- **Try it**
Within the following material, tally each line that contains the string "service". Give the tally only.
*** Opening of The records ***
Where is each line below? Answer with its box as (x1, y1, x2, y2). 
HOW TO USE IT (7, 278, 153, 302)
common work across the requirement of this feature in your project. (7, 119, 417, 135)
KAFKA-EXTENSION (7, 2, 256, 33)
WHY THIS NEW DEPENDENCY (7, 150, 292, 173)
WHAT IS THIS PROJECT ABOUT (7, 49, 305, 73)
*** Close of The records ***
*** Opening of The records ***
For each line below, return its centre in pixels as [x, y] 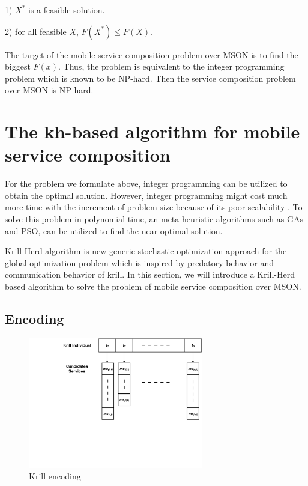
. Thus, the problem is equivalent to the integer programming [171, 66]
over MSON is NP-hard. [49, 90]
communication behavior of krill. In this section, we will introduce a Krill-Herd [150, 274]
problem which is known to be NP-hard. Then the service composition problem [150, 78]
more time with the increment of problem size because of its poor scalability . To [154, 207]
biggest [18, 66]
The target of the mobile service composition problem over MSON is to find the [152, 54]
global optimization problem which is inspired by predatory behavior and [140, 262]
*** Close of The records ***
- **Expected answer**
2